*Exercise:* Could you reproduce the material below exactly, from the line containing "Montreal – Speakers" through its last line, and leave out everything else?

*Data provided:*

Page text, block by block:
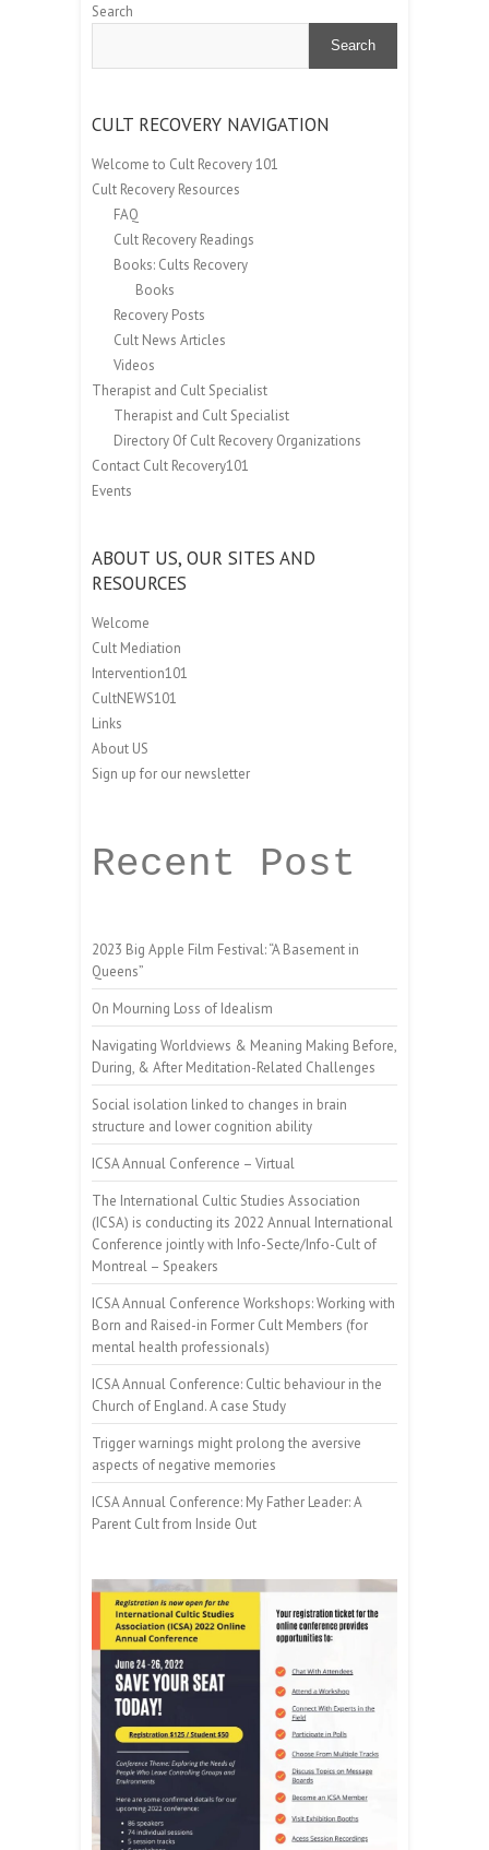
Search
Search
CULT RECOVERY NAVIGATION
Welcome to Cult Recovery 101
Cult Recovery Resources
FAQ
Cult Recovery Readings
Books: Cults Recovery
Books
Recovery Posts
Cult News Articles
Videos
Therapist and Cult Specialist
Therapist and Cult Specialist
Directory Of Cult Recovery Organizations
Contact Cult Recovery101
Events
ABOUT US, OUR SITES AND
RESOURCES
Welcome
Cult Mediation
Intervention101
CultNEWS101
Links
About US
Sign up for our newsletter
Recent Post
2023 Big Apple Film Festival: “A Basement in
Queens”
On Mourning Loss of Idealism
Navigating Worldviews & Meaning Making Before,
During, & After Meditation-Related Challenges
Social isolation linked to changes in brain
structure and lower cognition ability
ICSA Annual Conference – Virtual
The International Cultic Studies Association
(ICSA) is conducting its 2022 Annual International
Conference jointly with Info-Secte/Info-Cult of
Montreal – Speakers
ICSA Annual Conference Workshops: Working with
Born and Raised-in Former Cult Members (for
mental health professionals)
ICSA Annual Conference: Cultic behaviour in the
Church of England. A case Study
Trigger warnings might prolong the aversive
aspects of negative memories
ICSA Annual Conference: My Father Leader: A
Parent Cult from Inside Out

*Output of the exercise:*
Montreal – Speakers
ICSA Annual Conference Workshops: Working with
Born and Raised-in Former Cult Members (for
mental health professionals)
ICSA Annual Conference: Cultic behaviour in the
Church of England. A case Study
Trigger warnings might prolong the aversive
aspects of negative memories
ICSA Annual Conference: My Father Leader: A
Parent Cult from Inside Out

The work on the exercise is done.